I am so so sorry for your loss. Its times like this that people are truly lost for words simply because it was not just a regular death but a suicide. That makes this death so sad so my heart goes out to you. I feel your sadness in your words and it sounds like you were very close to your brother because you say he is the only one who really loved you. I'm sure the rest of your family also loves you deeply but the important thing in this is that you felt that special love from your brother. I had a son who was shot and he died and it was very hard for me to get through that but my faith in God has helped me a great deal and I am at peace with his death now. I still hurt for his loss and I still cry from time to time but God is healing me. Your brothers death and my sons death were harsh ways of dying and hard to deal with but I would say to you, don't give in to the constant memory of how your brother died, instead start to remember the good times that you shared with him. I know you said that he was depressed alot and I have found out from alot of people who knew my son that he too was depressed but even so there was still alot of good memories that I hold onto and try to not remember the horrible memory of how he died. I will be praying for you, that God help you also to heal. You will be in my heart and in my prayers and I will always remember you because your brother died in the same month that my son died only it was in 2011 and he too died from a gun shot. Allow God to heal you as He has done to me and believe in your heart that one day you will see your brother again.

Jul 31, 2012
the path
by: Zoe

Oh sweetie you are so young to have to deal with this.

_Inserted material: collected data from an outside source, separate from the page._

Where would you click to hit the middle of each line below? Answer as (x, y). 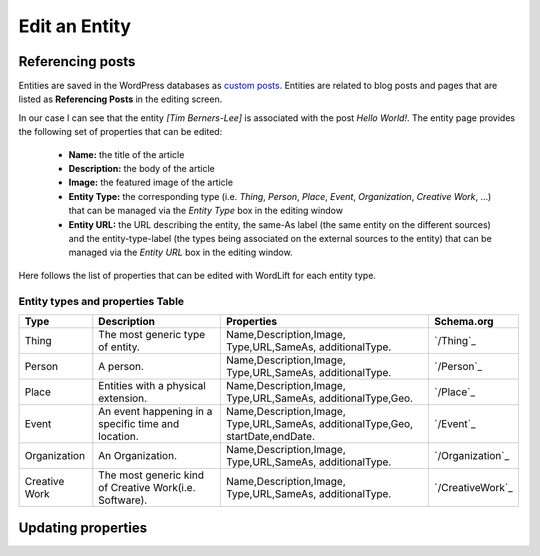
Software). (123, 500)
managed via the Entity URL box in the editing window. (181, 252)
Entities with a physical (152, 385)
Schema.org (464, 321)
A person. (121, 366)
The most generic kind (151, 475)
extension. (123, 398)
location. (118, 436)

You know your brother loves you, yes I said loves, because that kind of thing never ends. You are the best memorial he has, your love for him the way you make choices with him in mind guiding you.
People sometimes cannot see a way out. And with suicide, the picture in there head is so overwhelming that they drown in their own darkness. In their minds they are not doing harm, they are saving those around them from their darkness. I know you may not understand completely, but you will someday.

It is ok to grieve, you need to take time and get used to this idea. Some people especially with suicide's think the grief should be different, but it isn't. Find where you can heal the best, on here in a group perhaps a person at your school. Find where you will be safe and able to start being the best example of your brother's legacy.